■ What the exercise asks
Copy the entries below verbatim, omitting any pictures they contain.
_ _ _ _ _ _ _
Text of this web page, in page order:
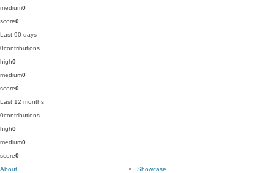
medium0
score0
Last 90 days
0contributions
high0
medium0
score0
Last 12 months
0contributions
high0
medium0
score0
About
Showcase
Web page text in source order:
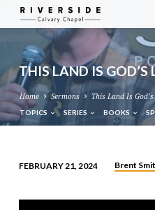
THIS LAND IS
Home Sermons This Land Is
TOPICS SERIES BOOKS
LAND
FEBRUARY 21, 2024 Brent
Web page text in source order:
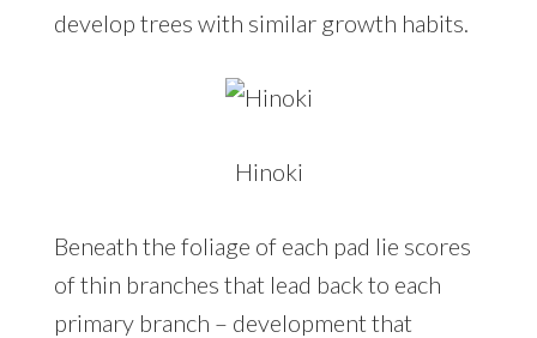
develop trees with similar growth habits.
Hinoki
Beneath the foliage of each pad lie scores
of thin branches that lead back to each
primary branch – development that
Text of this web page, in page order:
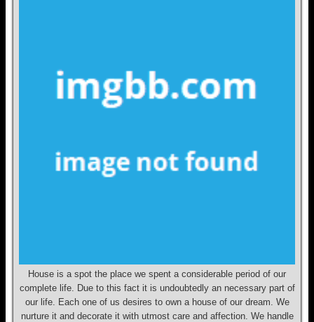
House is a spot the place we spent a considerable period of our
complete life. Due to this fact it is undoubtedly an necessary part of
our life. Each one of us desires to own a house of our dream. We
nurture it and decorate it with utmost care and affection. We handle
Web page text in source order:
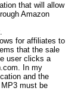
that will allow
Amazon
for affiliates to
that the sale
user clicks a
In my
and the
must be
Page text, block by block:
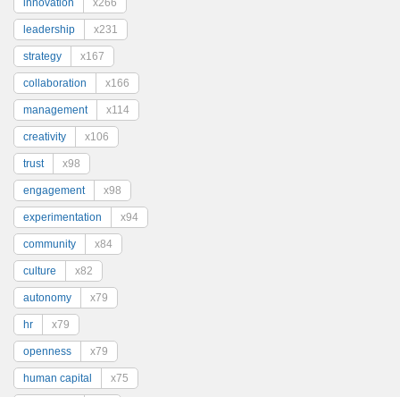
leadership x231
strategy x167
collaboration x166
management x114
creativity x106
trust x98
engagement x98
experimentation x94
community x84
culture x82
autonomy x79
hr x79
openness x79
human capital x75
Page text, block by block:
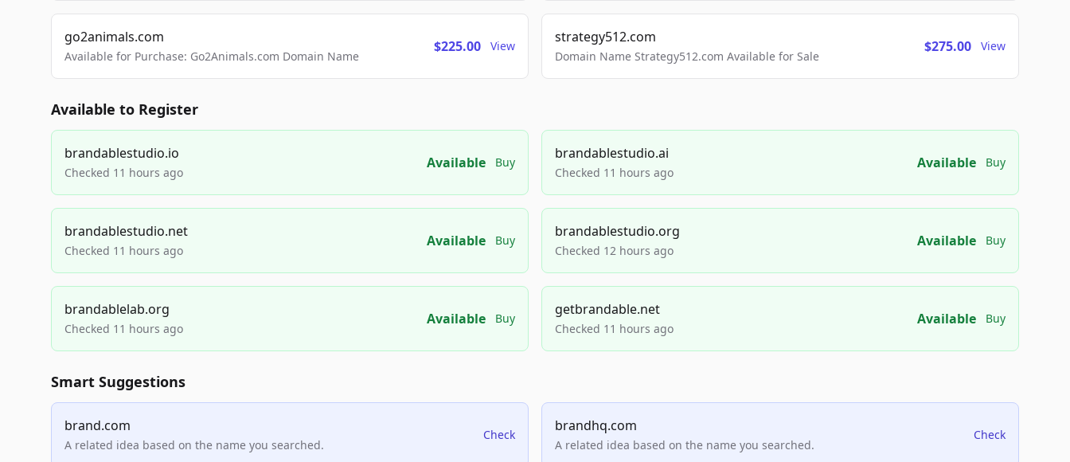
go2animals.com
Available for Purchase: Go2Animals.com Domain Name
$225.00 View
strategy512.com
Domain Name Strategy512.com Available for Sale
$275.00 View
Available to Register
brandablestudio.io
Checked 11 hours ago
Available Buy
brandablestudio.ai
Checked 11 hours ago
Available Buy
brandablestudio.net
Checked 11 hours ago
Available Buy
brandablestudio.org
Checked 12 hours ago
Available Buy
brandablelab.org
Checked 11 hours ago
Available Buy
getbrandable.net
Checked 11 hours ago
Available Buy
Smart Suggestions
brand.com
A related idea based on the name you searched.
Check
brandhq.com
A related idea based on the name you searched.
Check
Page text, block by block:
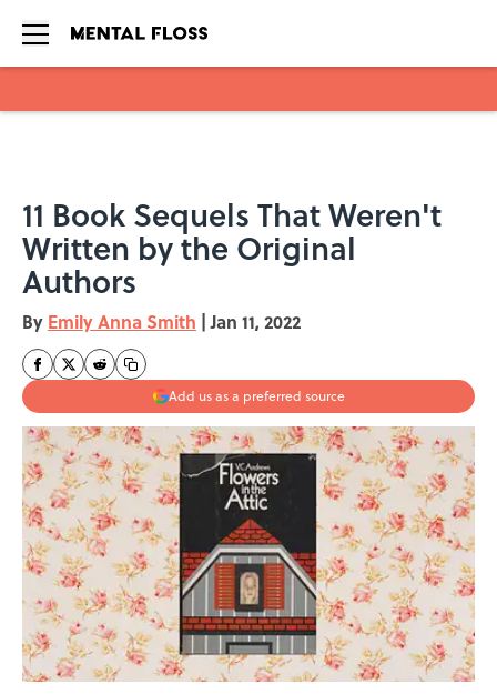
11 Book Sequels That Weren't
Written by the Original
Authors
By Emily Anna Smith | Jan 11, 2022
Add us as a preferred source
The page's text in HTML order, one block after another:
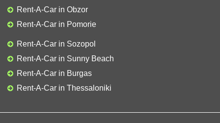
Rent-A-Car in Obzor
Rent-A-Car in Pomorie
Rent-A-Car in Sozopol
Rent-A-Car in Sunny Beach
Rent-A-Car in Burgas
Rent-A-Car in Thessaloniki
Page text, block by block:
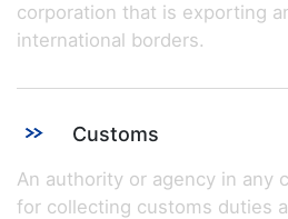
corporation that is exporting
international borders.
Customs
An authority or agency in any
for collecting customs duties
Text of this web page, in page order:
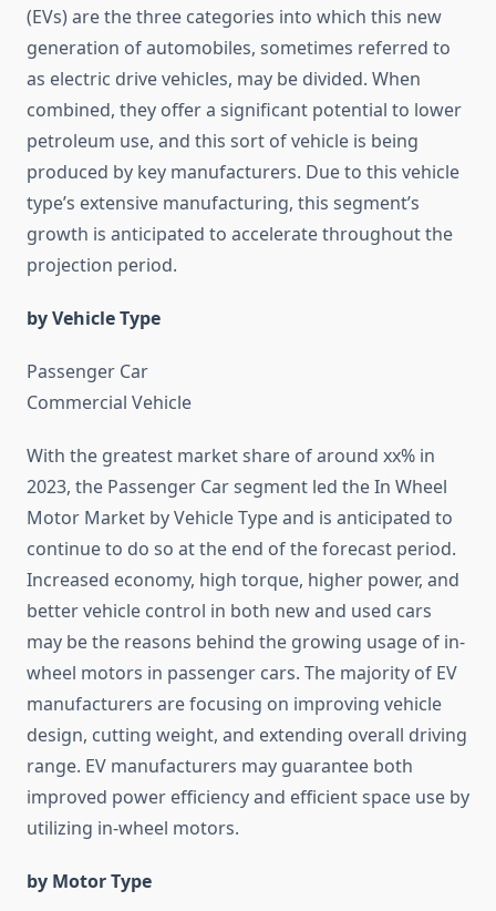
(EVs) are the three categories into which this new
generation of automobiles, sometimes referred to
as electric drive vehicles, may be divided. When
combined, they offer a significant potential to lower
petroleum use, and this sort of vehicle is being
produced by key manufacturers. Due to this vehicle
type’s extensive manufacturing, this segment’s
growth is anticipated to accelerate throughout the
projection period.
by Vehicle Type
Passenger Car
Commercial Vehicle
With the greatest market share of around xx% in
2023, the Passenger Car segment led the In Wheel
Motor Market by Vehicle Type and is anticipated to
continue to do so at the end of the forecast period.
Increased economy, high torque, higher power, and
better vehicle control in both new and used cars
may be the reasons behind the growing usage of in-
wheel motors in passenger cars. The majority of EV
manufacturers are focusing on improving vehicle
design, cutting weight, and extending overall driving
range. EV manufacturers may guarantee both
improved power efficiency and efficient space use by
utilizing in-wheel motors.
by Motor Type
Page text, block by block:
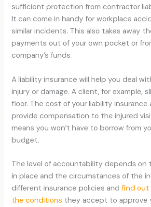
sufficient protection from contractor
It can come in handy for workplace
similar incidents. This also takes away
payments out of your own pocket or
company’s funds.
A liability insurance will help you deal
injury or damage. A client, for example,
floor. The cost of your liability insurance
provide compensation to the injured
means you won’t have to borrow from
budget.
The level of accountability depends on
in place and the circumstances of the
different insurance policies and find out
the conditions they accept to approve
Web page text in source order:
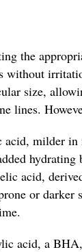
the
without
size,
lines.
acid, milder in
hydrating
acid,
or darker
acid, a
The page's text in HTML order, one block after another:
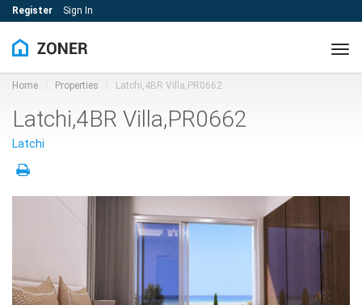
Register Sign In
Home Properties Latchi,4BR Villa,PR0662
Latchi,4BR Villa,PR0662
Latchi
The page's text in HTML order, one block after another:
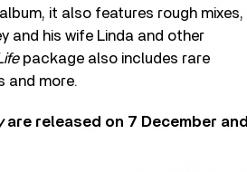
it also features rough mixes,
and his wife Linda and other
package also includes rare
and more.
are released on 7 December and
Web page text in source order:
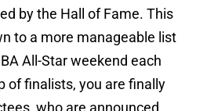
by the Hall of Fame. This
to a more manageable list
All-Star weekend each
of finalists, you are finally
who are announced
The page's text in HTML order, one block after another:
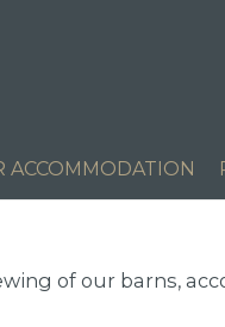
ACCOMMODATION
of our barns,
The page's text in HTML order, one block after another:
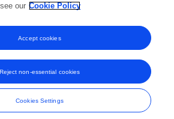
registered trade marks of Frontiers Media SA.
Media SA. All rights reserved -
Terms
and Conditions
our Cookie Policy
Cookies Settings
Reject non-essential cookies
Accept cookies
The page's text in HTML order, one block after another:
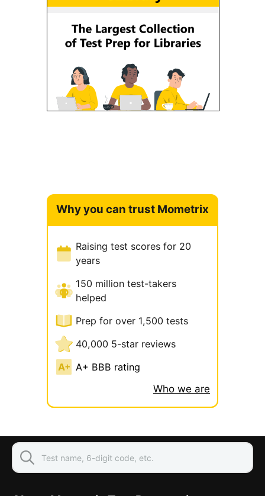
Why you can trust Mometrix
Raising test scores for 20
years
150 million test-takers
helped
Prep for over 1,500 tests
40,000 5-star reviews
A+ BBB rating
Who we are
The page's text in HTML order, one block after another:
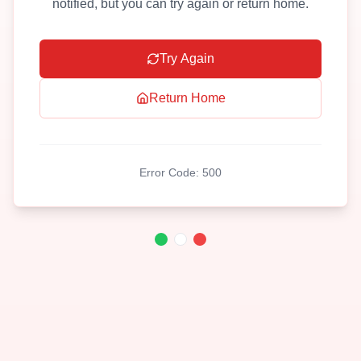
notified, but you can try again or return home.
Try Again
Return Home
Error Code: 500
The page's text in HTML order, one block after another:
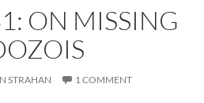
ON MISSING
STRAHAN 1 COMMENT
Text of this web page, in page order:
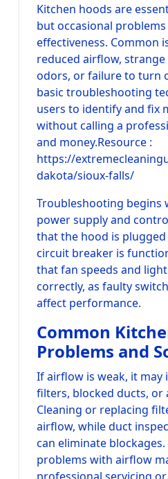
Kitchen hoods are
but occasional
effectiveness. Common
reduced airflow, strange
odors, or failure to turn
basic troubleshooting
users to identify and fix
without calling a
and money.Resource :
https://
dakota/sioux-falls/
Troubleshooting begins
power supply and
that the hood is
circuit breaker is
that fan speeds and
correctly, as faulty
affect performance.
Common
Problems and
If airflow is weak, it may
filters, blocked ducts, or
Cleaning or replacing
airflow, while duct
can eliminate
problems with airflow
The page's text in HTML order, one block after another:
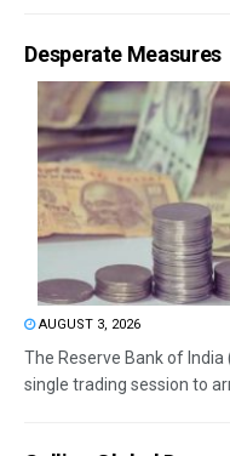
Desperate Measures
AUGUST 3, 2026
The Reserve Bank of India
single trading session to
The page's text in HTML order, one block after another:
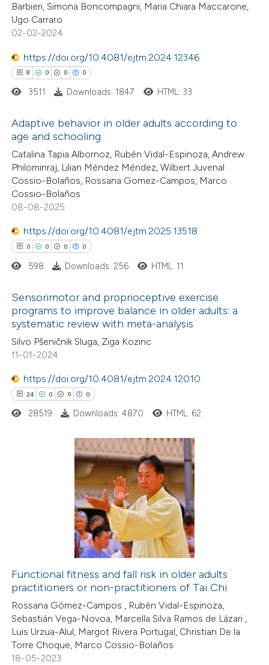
_ _ _ _ _ _ _
■ Answer below
Text of this web page, in page order:
medium0
score0
Last 90 days
0contributions
high0
medium0
score0
Last 12 months
0contributions
high0
medium0
score0
About
Showcase
Web page text in source order:
THIS LAND IS
Home Sermons This Land Is
TOPICS SERIES BOOKS
LAND
FEBRUARY 21, 2024 Brent
Web page text in source order:
develop trees with similar growth habits.
Hinoki
Beneath the foliage of each pad lie scores
of thin branches that lead back to each
primary branch – development that
Text of this web page, in page order:
House is a spot the place we spent a considerable period of our
complete life. Due to this fact it is undoubtedly an necessary part of
our life. Each one of us desires to own a house of our dream. We
nurture it and decorate it with utmost care and affection. We handle
Web page text in source order:
that will allow
Amazon
for affiliates to
that the sale
user clicks a
In my
and the
must be
Page text, block by block:
leadership x231
strategy x167
collaboration x166
management x114
creativity x106
trust x98
engagement x98
experimentation x94
community x84
culture x82
autonomy x79
hr x79
openness x79
human capital x75
Page text, block by block:
go2animals.com
Available for Purchase: Go2Animals.com Domain Name
$225.00 View
strategy512.com
Domain Name Strategy512.com Available for Sale
$275.00 View
Available to Register
brandablestudio.io
Checked 11 hours ago
Available Buy
brandablestudio.ai
Checked 11 hours ago
Available Buy
brandablestudio.net
Checked 11 hours ago
Available Buy
brandablestudio.org
Checked 12 hours ago
Available Buy
brandablelab.org
Checked 11 hours ago
Available Buy
getbrandable.net
Checked 11 hours ago
Available Buy
Smart Suggestions
brand.com
A related idea based on the name you searched.
Check
brandhq.com
A related idea based on the name you searched.
Check
Page text, block by block:
11 Book Sequels That Weren't
Written by the Original
Authors
By Emily Anna Smith | Jan 11, 2022
Add us as a preferred source
The page's text in HTML order, one block after another:
Rent-A-Car in Obzor
Rent-A-Car in Pomorie
Rent-A-Car in Sozopol
Rent-A-Car in Sunny Beach
Rent-A-Car in Burgas
Rent-A-Car in Thessaloniki
Page text, block by block:
corporation that is exporting
international borders.
Customs
An authority or agency in any
for collecting customs duties
Text of this web page, in page order:
(EVs) are the three categories into which this new
generation of automobiles, sometimes referred to
as electric drive vehicles, may be divided. When
combined, they offer a significant potential to lower
petroleum use, and this sort of vehicle is being
produced by key manufacturers. Due to this vehicle
type’s extensive manufacturing, this segment’s
growth is anticipated to accelerate throughout the
projection period.
by Vehicle Type
Passenger Car
Commercial Vehicle
With the greatest market share of around xx% in
2023, the Passenger Car segment led the In Wheel
Motor Market by Vehicle Type and is anticipated to
continue to do so at the end of the forecast period.
Increased economy, high torque, higher power, and
better vehicle control in both new and used cars
may be the reasons behind the growing usage of in-
wheel motors in passenger cars. The majority of EV
manufacturers are focusing on improving vehicle
design, cutting weight, and extending overall driving
range. EV manufacturers may guarantee both
improved power efficiency and efficient space use by
utilizing in-wheel motors.
by Motor Type
Page text, block by block:
sufficient protection from contractor
It can come in handy for workplace
similar incidents. This also takes away
payments out of your own pocket or
company’s funds.
A liability insurance will help you deal
injury or damage. A client, for example,
floor. The cost of your liability insurance
provide compensation to the injured
means you won’t have to borrow from
budget.
The level of accountability depends on
in place and the circumstances of the
different insurance policies and find out
the conditions they accept to approve
Web page text in source order:
the
without
size,
lines.
acid, milder in
hydrating
acid,
or darker
acid, a
The page's text in HTML order, one block after another:
Register Sign In
Home Properties Latchi,4BR Villa,PR0662
Latchi,4BR Villa,PR0662
Latchi
The page's text in HTML order, one block after another:
it also features rough mixes,
and his wife Linda and other
package also includes rare
and more.
are released on 7 December and
Web page text in source order:
by the Hall of Fame. This
to a more manageable list
All-Star weekend each
of finalists, you are finally
who are announced
The page's text in HTML order, one block after another:
ACCOMMODATION
of our barns,
The page's text in HTML order, one block after another:
registered trade marks of Frontiers Media SA.
Media SA. All rights reserved -
Terms
and Conditions
our Cookie Policy
Cookies Settings
Reject non-essential cookies
Accept cookies
The page's text in HTML order, one block after another:
Why you can trust Mometrix
Raising test scores for 20
years
150 million test-takers
helped
Prep for over 1,500 tests
40,000 5-star reviews
A+ BBB rating
Who we are
The page's text in HTML order, one block after another:
notified, but you can try again or return home.
Try Again
Return Home
Error Code: 500
The page's text in HTML order, one block after another:
ON MISSING
STRAHAN 1 COMMENT
Text of this web page, in page order:
Kitchen hoods are
but occasional
effectiveness. Common
reduced airflow, strange
odors, or failure to turn
basic troubleshooting
users to identify and fix
without calling a
and money.Resource :
https://
dakota/sioux-falls/
Troubleshooting begins
power supply and
that the hood is
circuit breaker is
that fan speeds and
correctly, as faulty
affect performance.
Common
Problems and
If airflow is weak, it may
filters, blocked ducts, or
Cleaning or replacing
airflow, while duct
can eliminate
problems with airflow
The page's text in HTML order, one block after another:
Desperate Measures
AUGUST 3, 2026
The Reserve Bank of India
single trading session to
The page's text in HTML order, one block after another:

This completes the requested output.